Ordered Sets and Lattices (FSI-9UMS)

Academic year 2020/2021
Supervisor: prof. RNDr. Josef Šlapal, CSc.  
Supervising institute: ÚM all courses guaranted by this institute
Teaching language: Czech or English
Aims of the course unit:
The goal of the subject is to get students acquainted with the theory of ordered sets with a stress to the lattice theory.
Learning outcomes and competences:
The students will learn basic concepts and results of the theory of orderd sets and lattices including their applications.
Prerequisites:
The knowledge of the subjects General Algebra and Methods of Discrete Mathematics taught within the Bachelor's study programme is expected.
Course contents:
Students will get acquainted with basic concepts and results of the theory of ordered sets and lattices used in many branches of mathematics and in other disciplines, e.g., in informatics.
Teaching methods and criteria:
Regular lectures focused on basic principles and methods of the theory of ordered sets and lattices including examples..
Assesment methods and criteria linked to learning outcomes:
The students will be assessed by means of a written and oral exam at the end of the semester.
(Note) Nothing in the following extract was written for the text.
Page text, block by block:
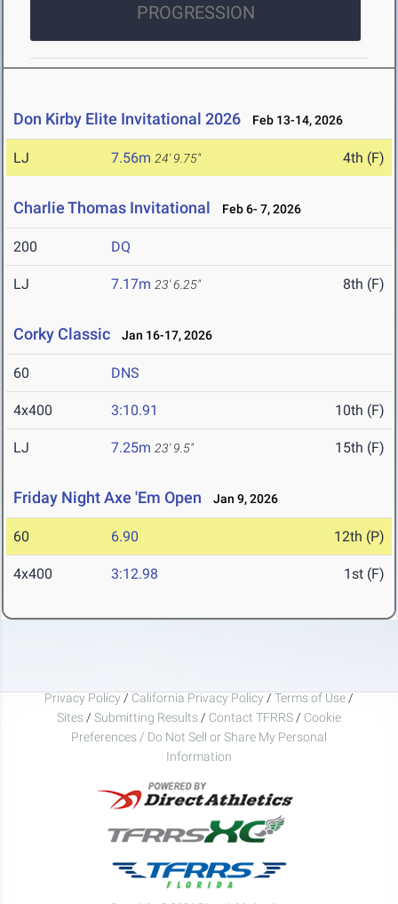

Controlled participation in lessons:
The presence at lectures is not compulsory, it will therefore not be checked.
Type of course unit:
    Lecture  10 × 2 hrs. optionally                  
Course curriculum:
    Lecture 1. Basic concepts of the theory of ordered sets
2. Axiom of Choice and equivalent theorems
3. Duality and monotonne maps
4. Down-sets and up-sets, ascending and descending chain conditions
5. Well ordered sets and ordinal numbers
6. Cardinal numbers, cardinal and ordinal arithmetic
7. Closure operators on ordered sets
8. Ideals and filters
9. Modular and distributive lattices
10. Boolean lattices
Literature - fundamental:
1. Steve Roman, Lattices and ordered sets, Springer, New York 2008.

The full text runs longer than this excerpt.